12. Competition and Trade Practice Standards

 

  12.1 The Company shall compete vigorously and creatively in its business activities, but its efforts in the marketplace shall be conducted in a fair and ethical manner in strict compliance with applicable competition and trade practice laws and regulations.

 

  12.2 Under no circumstances shall any employee of the Company be a party to any collusion or concerted effort of any type involving any competitor, vendor, supplier, customer or other party, which is in restraint of trade or in violation of laws and regulations designed to foster competition.

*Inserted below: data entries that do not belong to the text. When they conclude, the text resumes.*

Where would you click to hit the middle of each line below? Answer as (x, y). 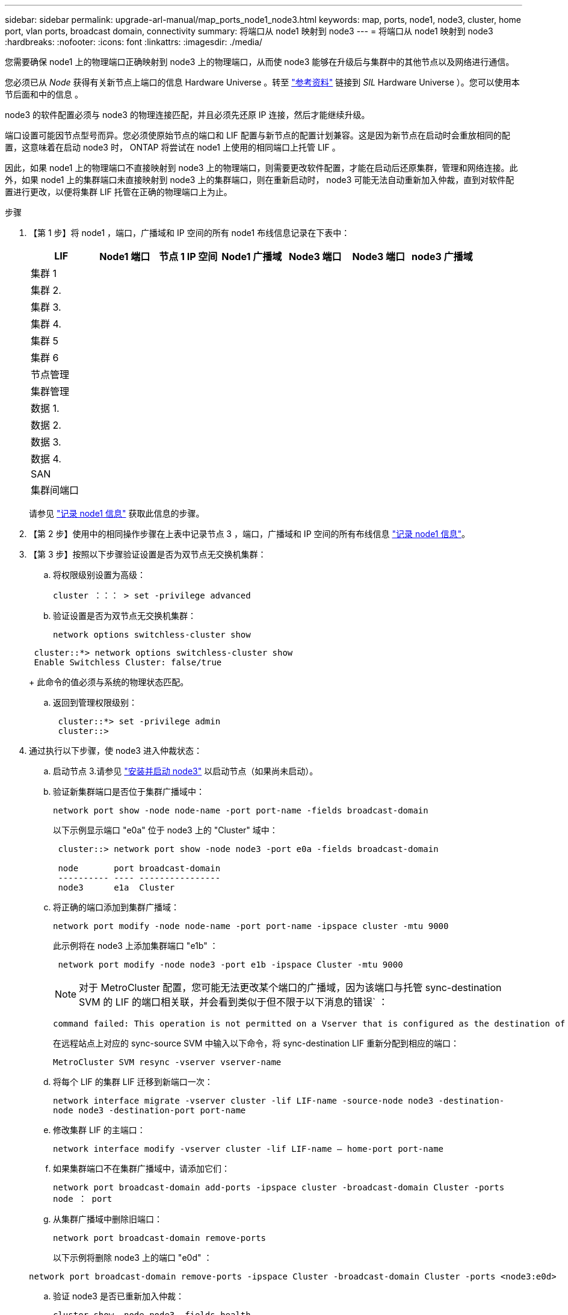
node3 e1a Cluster (116, 888)
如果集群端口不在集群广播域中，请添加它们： (141, 1168)
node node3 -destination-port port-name (150, 1110)
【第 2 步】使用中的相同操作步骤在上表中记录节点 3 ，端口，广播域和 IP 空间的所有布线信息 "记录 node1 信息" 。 (249, 534)
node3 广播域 (442, 256)
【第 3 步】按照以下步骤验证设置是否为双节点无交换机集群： (148, 554)
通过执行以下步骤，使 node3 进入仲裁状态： (116, 751)
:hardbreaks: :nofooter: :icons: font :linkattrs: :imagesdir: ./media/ (134, 42)
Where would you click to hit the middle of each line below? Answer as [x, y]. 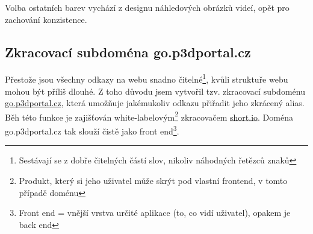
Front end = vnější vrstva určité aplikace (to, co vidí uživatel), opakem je [155, 213]
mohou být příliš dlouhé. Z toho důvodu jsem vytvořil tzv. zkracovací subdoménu [155, 91]
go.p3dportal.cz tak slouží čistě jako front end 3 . [92, 130]
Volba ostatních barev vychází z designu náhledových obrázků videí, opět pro [147, 7]
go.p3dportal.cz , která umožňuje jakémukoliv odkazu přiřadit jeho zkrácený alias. [155, 103]
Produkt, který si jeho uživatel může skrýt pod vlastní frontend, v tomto [153, 180]
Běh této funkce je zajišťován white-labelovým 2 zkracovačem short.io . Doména [149, 116]
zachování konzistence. [46, 19]
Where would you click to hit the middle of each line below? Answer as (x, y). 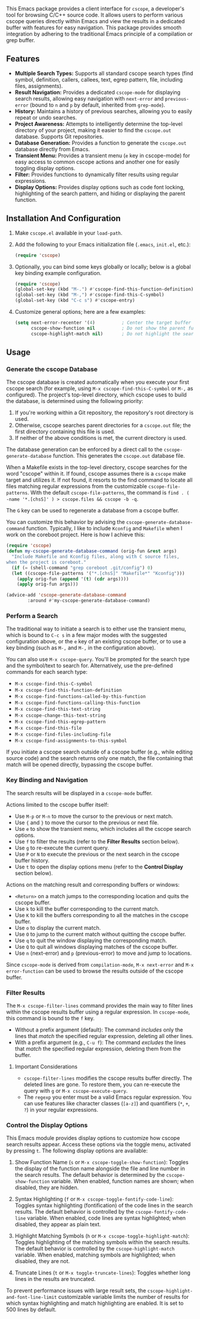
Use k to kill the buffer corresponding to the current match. (87, 909)
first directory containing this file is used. (65, 432)
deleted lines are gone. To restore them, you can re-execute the (102, 1084)
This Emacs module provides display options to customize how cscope (93, 1138)
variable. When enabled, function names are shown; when (122, 1182)
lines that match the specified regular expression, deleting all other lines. (104, 1036)
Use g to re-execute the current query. (62, 848)
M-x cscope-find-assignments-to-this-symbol (71, 741)
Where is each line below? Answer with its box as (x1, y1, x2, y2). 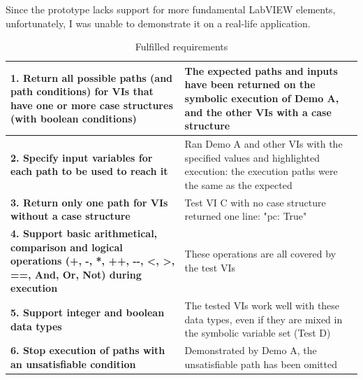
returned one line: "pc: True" (184, 209, 307, 223)
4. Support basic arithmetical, (10, 226, 158, 241)
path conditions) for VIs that (10, 84, 154, 99)
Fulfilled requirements (135, 39, 228, 54)
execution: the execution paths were (184, 164, 338, 178)
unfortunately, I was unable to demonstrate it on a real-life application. (6, 15, 311, 30)
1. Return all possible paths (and (10, 70, 173, 85)
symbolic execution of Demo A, (184, 90, 339, 105)
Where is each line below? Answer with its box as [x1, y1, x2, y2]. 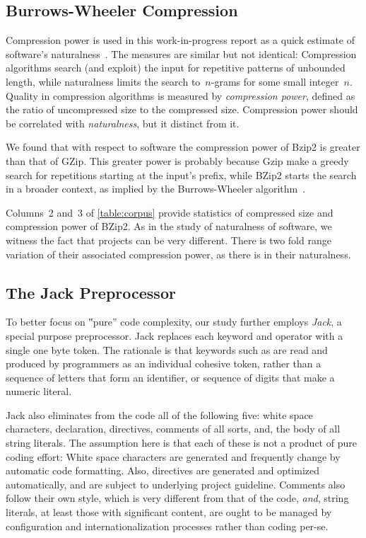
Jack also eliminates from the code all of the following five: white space [6, 407, 313, 422]
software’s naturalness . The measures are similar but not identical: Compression [6, 46, 357, 61]
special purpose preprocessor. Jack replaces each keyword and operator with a [6, 328, 343, 343]
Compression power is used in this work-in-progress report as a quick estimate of [6, 33, 355, 47]
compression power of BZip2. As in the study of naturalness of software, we [6, 219, 332, 234]
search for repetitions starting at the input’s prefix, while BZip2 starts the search [6, 167, 357, 182]
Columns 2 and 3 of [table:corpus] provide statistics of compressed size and [6, 205, 333, 219]
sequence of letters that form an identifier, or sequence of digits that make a [6, 370, 335, 384]
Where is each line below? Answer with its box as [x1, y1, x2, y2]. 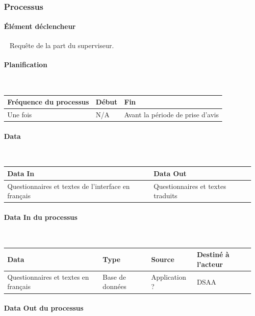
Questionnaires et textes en [7, 271, 89, 282]
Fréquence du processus [7, 97, 89, 107]
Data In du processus [4, 212, 77, 222]
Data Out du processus [4, 303, 84, 313]
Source [151, 254, 175, 264]
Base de [102, 271, 126, 282]
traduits [153, 190, 178, 201]
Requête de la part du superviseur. [9, 40, 114, 50]
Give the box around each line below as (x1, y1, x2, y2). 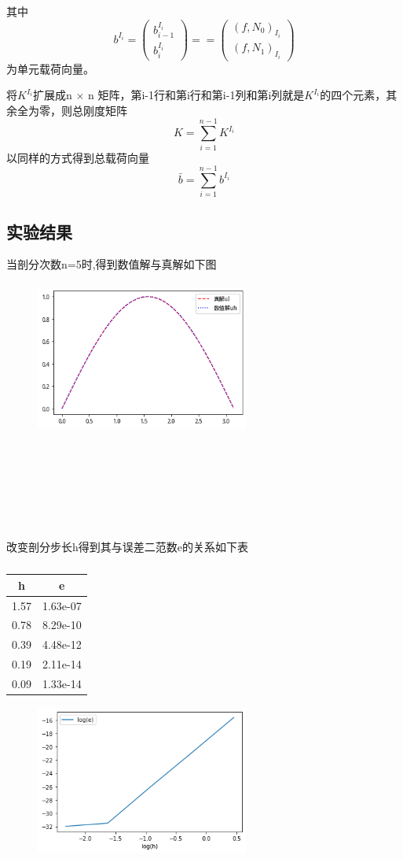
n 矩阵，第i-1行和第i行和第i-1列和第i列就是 (87, 87, 305, 103)
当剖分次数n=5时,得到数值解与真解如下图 (6, 256, 217, 272)
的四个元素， (320, 87, 387, 103)
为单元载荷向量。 (6, 60, 94, 76)
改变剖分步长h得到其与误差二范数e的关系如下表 (6, 539, 248, 555)
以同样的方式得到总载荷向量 (6, 149, 149, 165)
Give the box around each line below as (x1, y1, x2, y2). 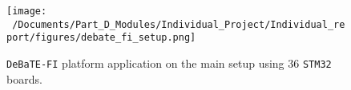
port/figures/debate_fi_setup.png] (6, 32, 196, 44)
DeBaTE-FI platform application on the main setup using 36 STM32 (6, 54, 332, 71)
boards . (6, 70, 42, 87)
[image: (6, 6, 47, 17)
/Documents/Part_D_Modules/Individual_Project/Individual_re (12, 18, 345, 30)
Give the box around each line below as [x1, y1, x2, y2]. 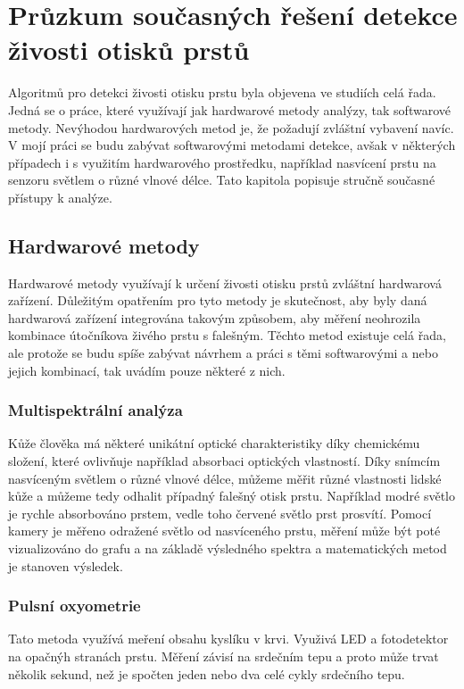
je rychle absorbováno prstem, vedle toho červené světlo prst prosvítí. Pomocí [8, 503, 432, 522]
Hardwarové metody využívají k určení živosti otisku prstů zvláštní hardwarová [8, 273, 442, 292]
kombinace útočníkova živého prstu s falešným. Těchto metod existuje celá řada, [8, 326, 446, 344]
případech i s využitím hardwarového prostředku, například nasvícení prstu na [8, 153, 436, 171]
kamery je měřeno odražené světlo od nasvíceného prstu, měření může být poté [8, 521, 441, 540]
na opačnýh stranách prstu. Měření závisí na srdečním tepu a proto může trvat [8, 647, 439, 666]
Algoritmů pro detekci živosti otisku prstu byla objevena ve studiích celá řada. [8, 83, 436, 102]
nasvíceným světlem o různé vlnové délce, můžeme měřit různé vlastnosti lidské [8, 469, 442, 487]
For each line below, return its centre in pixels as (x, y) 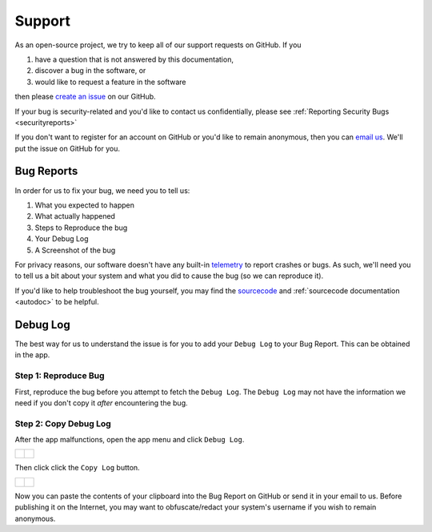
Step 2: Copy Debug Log (63, 423)
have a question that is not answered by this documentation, (134, 59)
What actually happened (75, 216)
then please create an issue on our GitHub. (85, 97)
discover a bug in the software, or (90, 71)
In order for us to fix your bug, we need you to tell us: (102, 190)
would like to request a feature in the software (110, 82)
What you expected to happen (85, 205)
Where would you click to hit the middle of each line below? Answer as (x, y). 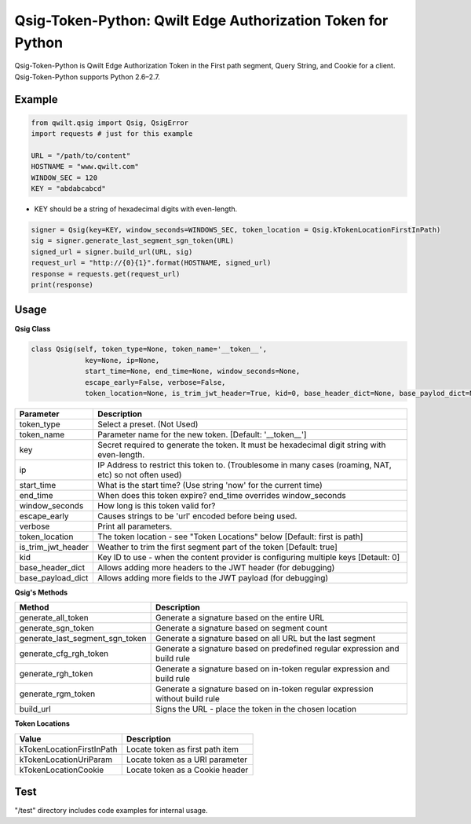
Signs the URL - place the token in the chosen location (256, 709)
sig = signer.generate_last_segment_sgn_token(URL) (133, 241)
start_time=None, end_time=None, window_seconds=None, (193, 372)
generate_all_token (54, 618)
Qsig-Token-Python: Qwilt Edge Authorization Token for (201, 20)
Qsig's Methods (41, 592)
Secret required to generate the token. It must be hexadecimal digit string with (242, 445)
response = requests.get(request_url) (106, 274)
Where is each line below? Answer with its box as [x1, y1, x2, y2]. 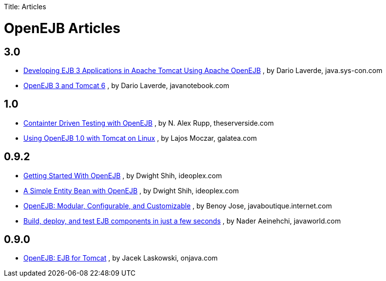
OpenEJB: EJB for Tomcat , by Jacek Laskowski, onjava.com [23, 254, 218, 262]
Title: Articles [4, 2, 46, 11]
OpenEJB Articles [4, 19, 120, 37]
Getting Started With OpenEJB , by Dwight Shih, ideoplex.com [23, 171, 222, 180]
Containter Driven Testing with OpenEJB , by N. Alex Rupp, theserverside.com [23, 118, 274, 127]
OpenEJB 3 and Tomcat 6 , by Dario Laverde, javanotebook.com [23, 81, 230, 90]
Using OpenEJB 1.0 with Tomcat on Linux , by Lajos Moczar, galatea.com [23, 133, 257, 142]
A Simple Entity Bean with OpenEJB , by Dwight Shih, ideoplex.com [23, 186, 239, 195]
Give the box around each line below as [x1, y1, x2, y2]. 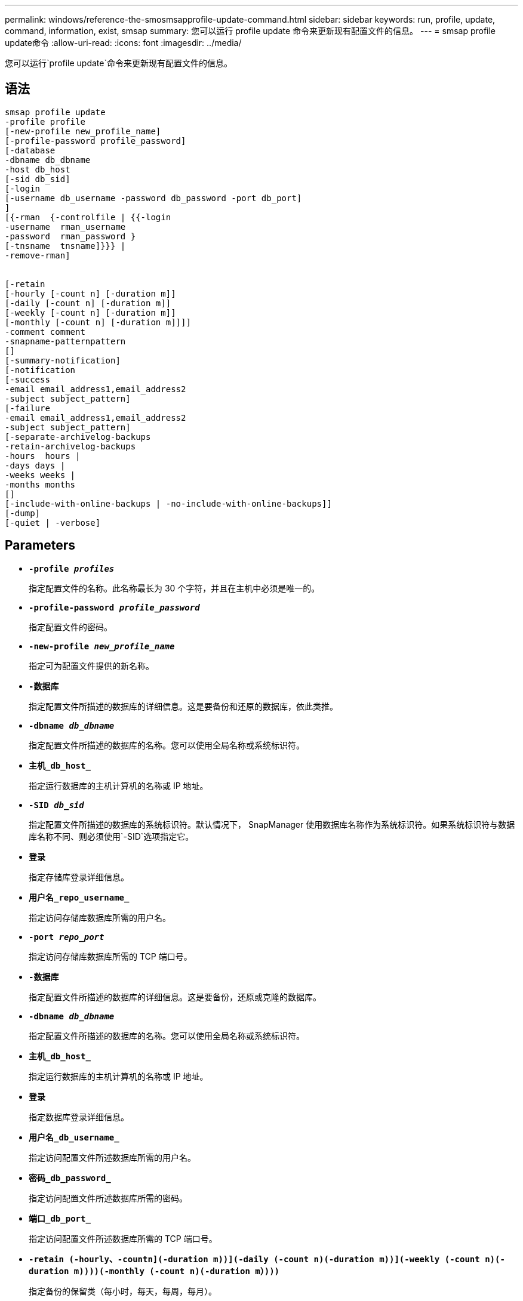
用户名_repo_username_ [29, 892, 130, 902]
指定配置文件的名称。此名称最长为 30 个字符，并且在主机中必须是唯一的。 [29, 582, 320, 593]
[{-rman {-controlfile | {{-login [5, 212, 171, 222]
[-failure [5, 403, 50, 413]
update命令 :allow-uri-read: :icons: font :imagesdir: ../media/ [5, 38, 242, 48]
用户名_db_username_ [29, 1132, 119, 1142]
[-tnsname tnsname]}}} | [5, 241, 126, 251]
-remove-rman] [5, 250, 70, 260]
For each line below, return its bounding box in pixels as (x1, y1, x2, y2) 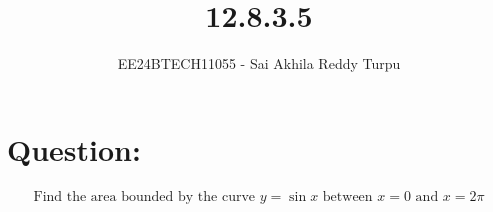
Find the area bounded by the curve (33, 189, 256, 204)
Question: (7, 128, 141, 169)
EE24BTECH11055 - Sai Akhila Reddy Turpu (117, 53, 401, 74)
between (322, 189, 373, 204)
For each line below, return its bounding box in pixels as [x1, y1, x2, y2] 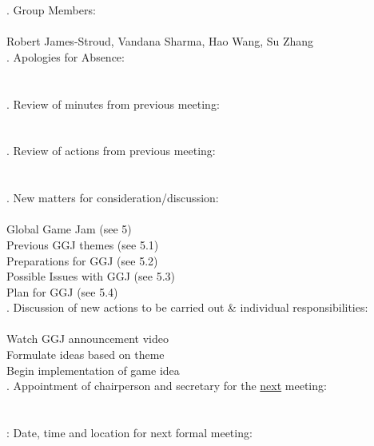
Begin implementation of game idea [6, 361, 180, 378]
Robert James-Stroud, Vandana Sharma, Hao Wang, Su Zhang [6, 33, 314, 50]
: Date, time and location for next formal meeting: [6, 424, 253, 441]
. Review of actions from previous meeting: [6, 142, 216, 159]
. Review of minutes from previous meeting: [6, 95, 220, 112]
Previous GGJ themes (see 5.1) [6, 236, 159, 253]
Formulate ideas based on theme [6, 346, 165, 363]
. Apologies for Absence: [6, 48, 125, 65]
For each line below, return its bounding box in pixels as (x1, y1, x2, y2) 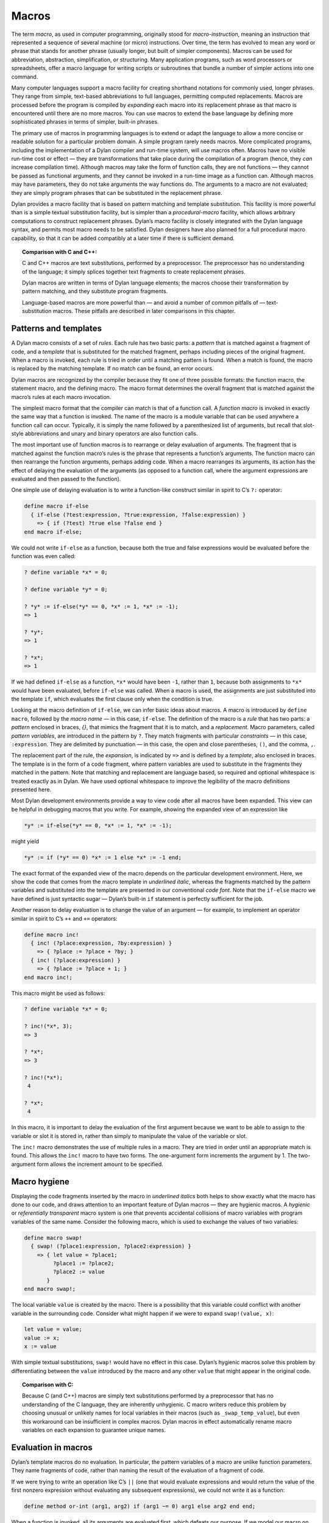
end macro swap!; (24, 1285, 76, 1293)
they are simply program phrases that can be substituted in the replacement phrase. (11, 189, 222, 196)
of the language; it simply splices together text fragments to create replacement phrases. (22, 268, 246, 275)
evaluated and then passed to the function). (11, 475, 121, 482)
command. (11, 73, 38, 80)
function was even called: (11, 552, 76, 560)
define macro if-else (24, 503, 89, 510)
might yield (11, 838, 40, 845)
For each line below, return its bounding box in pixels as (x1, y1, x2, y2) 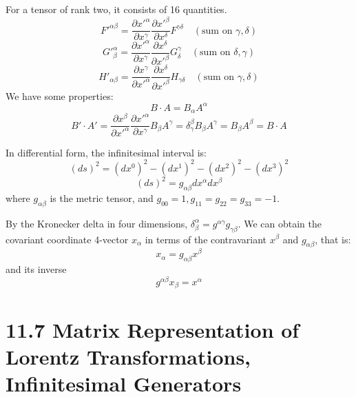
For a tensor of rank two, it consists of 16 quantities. (6, 2, 227, 16)
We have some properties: (6, 88, 114, 103)
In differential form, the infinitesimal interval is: (6, 145, 207, 159)
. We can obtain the (238, 216, 322, 230)
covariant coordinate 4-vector (6, 232, 129, 246)
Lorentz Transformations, (6, 342, 251, 370)
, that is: (315, 232, 351, 246)
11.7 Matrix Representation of (6, 315, 300, 343)
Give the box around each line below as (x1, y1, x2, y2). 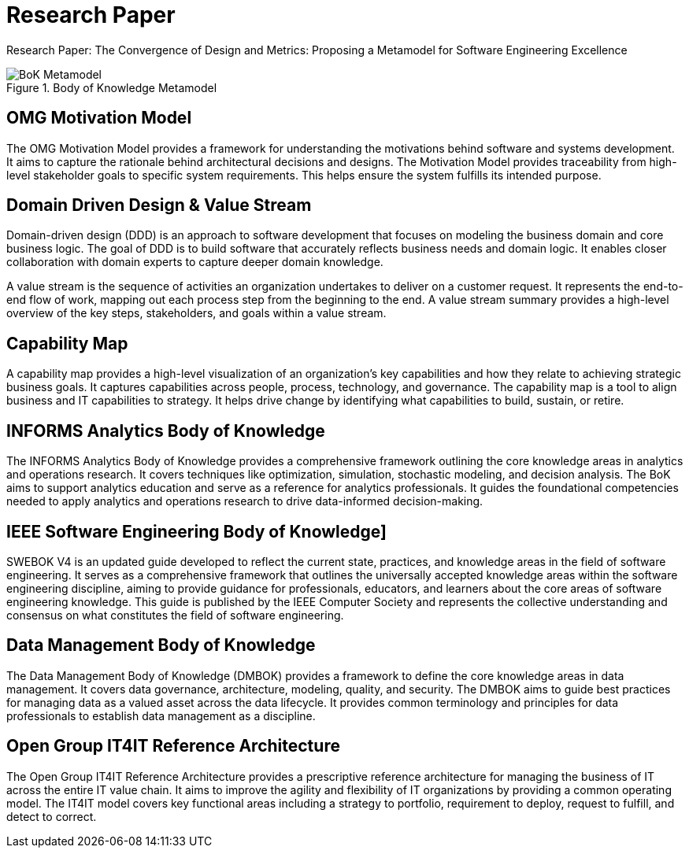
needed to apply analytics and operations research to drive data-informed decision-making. (6, 494, 483, 508)
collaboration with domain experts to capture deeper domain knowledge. (6, 255, 383, 269)
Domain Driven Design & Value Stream (6, 195, 312, 216)
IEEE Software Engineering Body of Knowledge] (6, 521, 387, 542)
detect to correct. (6, 809, 97, 823)
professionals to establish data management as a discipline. (6, 708, 316, 723)
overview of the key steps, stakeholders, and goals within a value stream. (6, 306, 387, 320)
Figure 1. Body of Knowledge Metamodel (6, 80, 217, 94)
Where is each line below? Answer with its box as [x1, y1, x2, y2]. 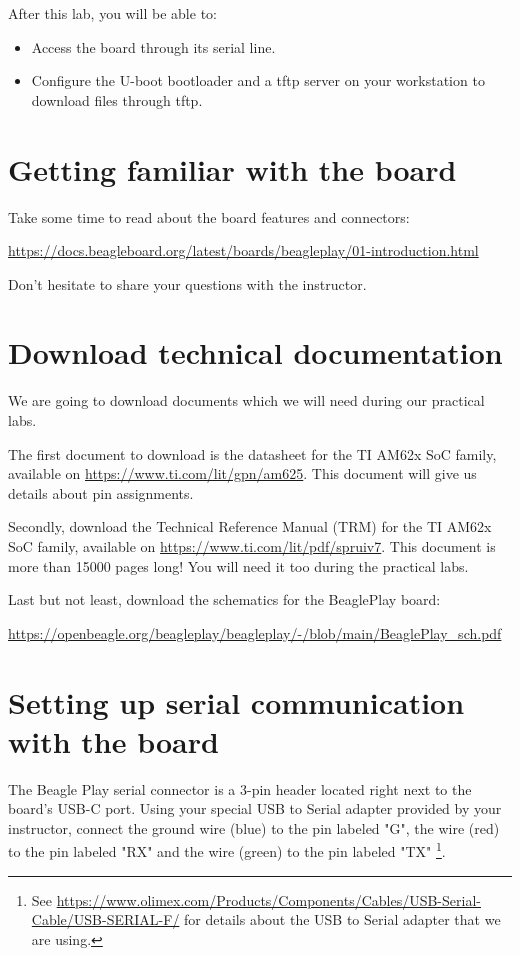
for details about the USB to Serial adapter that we [184, 909, 501, 930]
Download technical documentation [8, 332, 503, 373]
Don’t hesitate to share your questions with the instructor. [8, 273, 367, 294]
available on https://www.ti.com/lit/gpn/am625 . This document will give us [8, 463, 477, 484]
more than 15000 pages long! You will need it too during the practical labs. [8, 555, 469, 576]
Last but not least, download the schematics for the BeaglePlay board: [8, 589, 441, 610]
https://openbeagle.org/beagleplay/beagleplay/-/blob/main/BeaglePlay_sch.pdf [8, 622, 502, 643]
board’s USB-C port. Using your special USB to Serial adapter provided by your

Because laws relating to competition are complex, employees should refer matters about which they are in doubt to their superior or seek the advice of the Company’s counsel.

 

13. Standards of Conduct

Although the various matters addressed in this Code do not cover the full spectrum of employee activities, they are indicative of the Company’s commitment to the maintenance of high standards of conduct and are to be considered descriptive of the type of behavior expected from employees in all circumstances.

 

14. Distribution

Each employee of the Company who has executive, managerial or supervisory responsibilities, or deals with governmental officials or political parties or candidates on behalf of the Company, who has the involvement in the acquisition of golf course properties or the oversight of Company assets, or who has access to confidential information, will be provided with a copy of this Code. To ensure proper understanding of the Code, any questions as to its application to the area of responsibility and jurisdiction of the employee will be explained fully by his or her superior or by the Audit Committee.

 

15. Agreements

Unless otherwise provided in the Company’s standard operating procedures, no employee of the Company shall be authorized without the prior approval of the Chief Executive Officer in each instance to: (i) enter any contract (written or oral), (ii) obligate the Company to enter any contract (written or oral), (iii) enter any “side” agreements (written or oral) with any third-party, (iv) enter any letters of intent or agreements (written or oral) with any third-parties which are intended to be binding or non-binding, or (v) otherwise give the impression to any third-party that the Company may or will enter any contract (written or oral) with any such third-party (now or in the future).

 

16. Amendments

Each employee of the Company acknowledges that the subject Code of Business Conduct may be amended from time to time on the initiative of the Chief Executive Officer.

*        *        *

 

At commencement of employment, and from time to time thereafter as requested by the Chief Executive Officer of the Company, each such employee shall sign the prescribed form of acknowledgement (which will be retained by the Corporate Director of Human Resources) confirming that each such employee has completed the required form acknowledging that such employee has read or reread, as the case may be, the current version of the Code of Business Conduct and has complied with its terms.